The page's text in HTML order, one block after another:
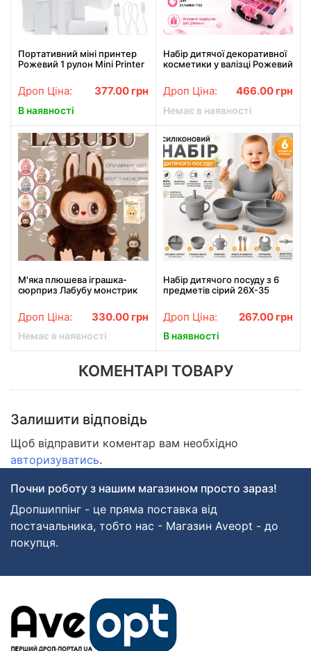
Портативний міні принтер
Рожевий 1 рулон Mini Printer
дитячий принтер термо
принтер
Дроп Ціна: 377.00 грн
В наявності
Набір дитячої декоративної
косметики у валізці Рожевий
Дроп Ціна: 466.00 грн
Немає в наявності
М'яка плюшева іграшка-
сюрприз Лабубу монстрик
Дроп Ціна: 330.00 грн
Немає в наявності
Набір дитячого посуду з 6
предметів сірий 26X-35
Дроп Ціна: 267.00 грн
В наявності
КОМЕНТАРІ ТОВАРУ
Залишити відповідь
Щоб відправити коментар вам необхідно
авторизуватись.
Почни роботу з нашим магазином просто зараз!
Дропшиппінг - це пряма поставка від
постачальника, тобто нас - Магазин Aveopt - до
покупця.
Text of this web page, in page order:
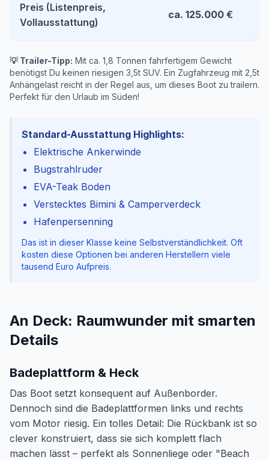
Preis (Listenpreis,
Vollausstattung)
ca. 125.000 €
💡 Trailer-Tipp: Mit ca. 1,8 Tonnen fahrfertigem Gewicht
benötigst Du keinen riesigen 3,5t SUV. Ein Zugfahrzeug mit 2,5t
Anhängelast reicht in der Regel aus, um dieses Boot zu trailern.
Perfekt für den Urlaub im Süden!
Standard-Ausstattung Highlights:
Elektrische Ankerwinde
Bugstrahlruder
EVA-Teak Boden
Verstecktes Bimini & Camperverdeck
Hafenpersenning
Das ist in dieser Klasse keine Selbstverständlichkeit. Oft
kosten diese Optionen bei anderen Herstellern viele
tausend Euro Aufpreis.
An Deck: Raumwunder mit smarten
Details
Badeplattform & Heck
Das Boot setzt konsequent auf Außenborder.
Dennoch sind die Badeplattformen links und rechts
vom Motor riesig. Ein tolles Detail: Die Rückbank ist so
clever konstruiert, dass sie sich komplett flach
machen lässt – perfekt als Sonnenliege oder "Beach
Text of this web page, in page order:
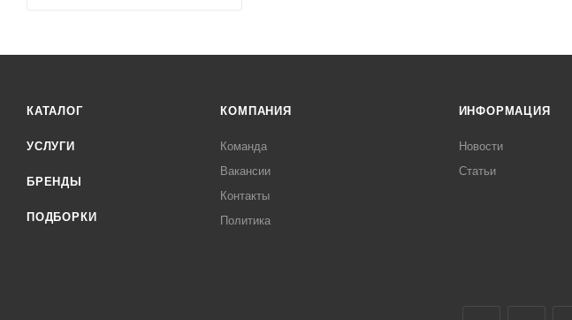
КАТАЛОГ
УСЛУГИ
БРЕНДЫ
ПОДБОРКИ
КОМПАНИЯ
Команда
Вакансии
Контакты
Политика
ИНФОРМАЦИЯ
Новости
Статьи
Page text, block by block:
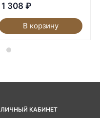
1 308 ₽
В корзину
ЛИЧНЫЙ КАБИНЕТ
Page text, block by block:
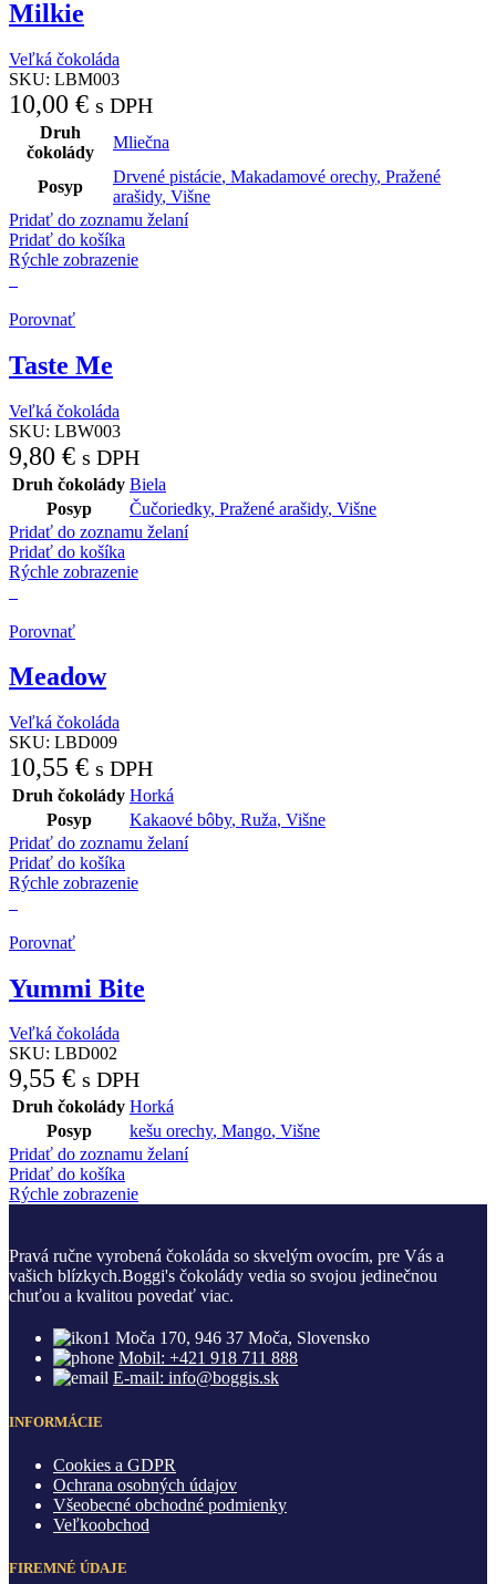
Milkie
Veľká čokoláda
SKU: LBM003
10,00 € s DPH
Druh
čokolády
Mliečna
Posyp
Drvené pistácie, Makadamové orechy, Pražené
arašidy, Višne
Pridať do zoznamu želaní
Pridať do košíka
Rýchle zobrazenie
Porovnať
Taste Me
Veľká čokoláda
SKU: LBW003
9,80 € s DPH
Druh čokolády Biela
Posyp
Čučoriedky, Pražené arašidy, Višne
Pridať do zoznamu želaní
Pridať do košíka
Rýchle zobrazenie
Porovnať
Meadow
Veľká čokoláda
SKU: LBD009
10,55 € s DPH
Druh čokolády Horká
Posyp
Kakaové bôby, Ruža, Višne
Pridať do zoznamu želaní
Pridať do košíka
Rýchle zobrazenie
Porovnať
Yummi Bite
Veľká čokoláda
SKU: LBD002
9,55 € s DPH
Druh čokolády Horká
Posyp
kešu orechy, Mango, Višne
Pridať do zoznamu želaní
Pridať do košíka
Rýchle zobrazenie
Pravá ručne vyrobená čokoláda so skvelým ovocím, pre Vás a
vašich blízkych.Boggi's čokolády vedia so svojou jedinečnou
chuťou a kvalitou povedať viac.
Moča 170, 946 37 Moča, Slovensko
Mobil: +421 918 711 888
E-mail: info@boggis.sk
INFORMÁCIE
Cookies a GDPR
Ochrana osobných údajov
Všeobecné obchodné podmienky
Veľkoobchod
FIREMNÉ ÚDAJE
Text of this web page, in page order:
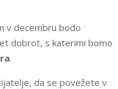
v decembru bodo
dobrot, s katerimi bomo
.
da se povežete v
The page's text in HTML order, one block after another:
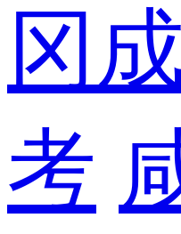
冈
考
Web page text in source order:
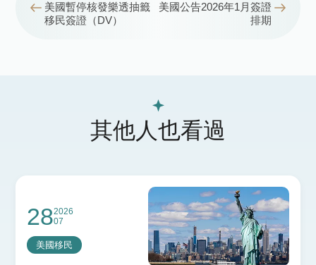
美國暫停核發樂透抽籤
移民簽證（DV）
美國公告2026年1月簽證
排期
其他人也看過
282026
07
美國移民
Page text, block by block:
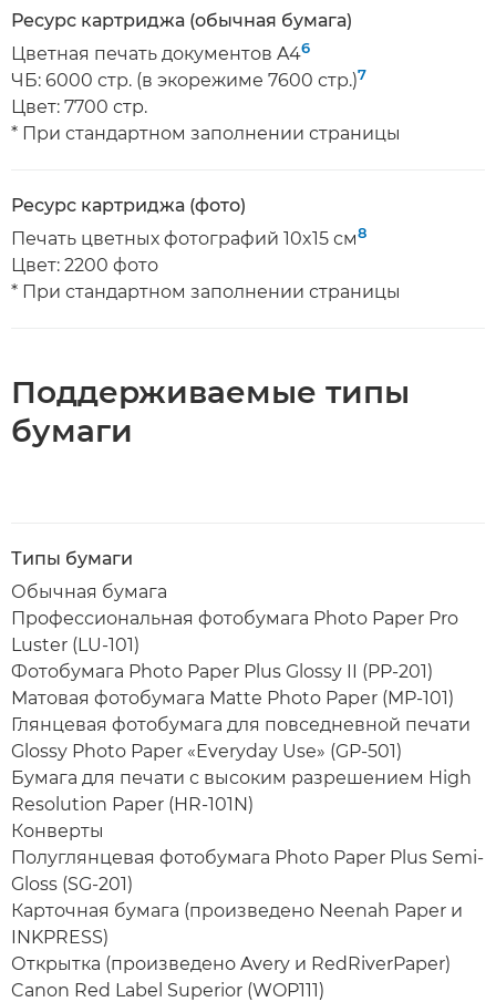
Ресурс картриджа (обычная бумага)
Цветная печать документов A46
ЧБ: 6000 стр. (в экорежиме 7600 стр.)7
Цвет: 7700 стр.
* При стандартном заполнении страницы
Ресурс картриджа (фото)
Печать цветных фотографий 10x15 см8
Цвет: 2200 фото
* При стандартном заполнении страницы
Поддерживаемые типы
бумаги
Типы бумаги
Обычная бумага
Профессиональная фотобумага Photo Paper Pro
Luster (LU-101)
Фотобумага Photo Paper Plus Glossy II (PP-201)
Матовая фотобумага Matte Photo Paper (MP-101)
Глянцевая фотобумага для повседневной печати
Glossy Photo Paper «Everyday Use» (GP-501)
Бумага для печати с высоким разрешением High
Resolution Paper (HR-101N)
Конверты
Полуглянцевая фотобумага Photo Paper Plus Semi-
Gloss (SG-201)
Карточная бумага (произведено Neenah Paper и
INKPRESS)
Открытка (произведено Avery и RedRiverPaper)
Canon Red Label Superior (WOP111)
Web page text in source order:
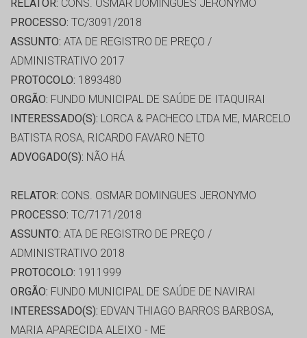
RELATOR: CONS. OSMAR DOMINGUES JERONYMO
PROCESSO: TC/3091/2018
ASSUNTO: ATA DE REGISTRO DE PREÇO /
ADMINISTRATIVO 2017
PROTOCOLO: 1893480
ORGÃO: FUNDO MUNICIPAL DE SAÚDE DE ITAQUIRAI
INTERESSADO(S): LORCA & PACHECO LTDA ME, MARCELO
BATISTA ROSA, RICARDO FAVARO NETO
ADVOGADO(S): NÃO HÁ
RELATOR: CONS. OSMAR DOMINGUES JERONYMO
PROCESSO: TC/7171/2018
ASSUNTO: ATA DE REGISTRO DE PREÇO /
ADMINISTRATIVO 2018
PROTOCOLO: 1911999
ORGÃO: FUNDO MUNICIPAL DE SAÚDE DE NAVIRAI
INTERESSADO(S): EDVAN THIAGO BARROS BARBOSA,
MARIA APARECIDA ALEIXO - ME
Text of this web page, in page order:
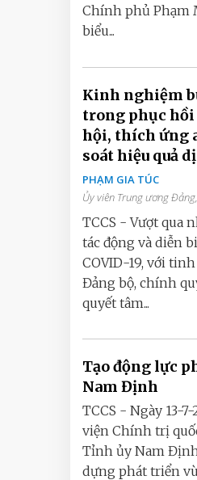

◇ ◇ ◇ ◇ ◇

Send back exactly the lines of the listing above starting at the one with "Дроп Ціна: 377.00 грн" and ending at the one with "Дроп Ціна: 267.00 грн", inclusive, and no others.

Дроп Ціна: 377.00 грн
В наявності
Набір дитячої декоративної
косметики у валізці Рожевий
Дроп Ціна: 466.00 грн
Немає в наявності
М'яка плюшева іграшка-
сюрприз Лабубу монстрик
Дроп Ціна: 330.00 грн
Немає в наявності
Набір дитячого посуду з 6
предметів сірий 26X-35
Дроп Ціна: 267.00 грн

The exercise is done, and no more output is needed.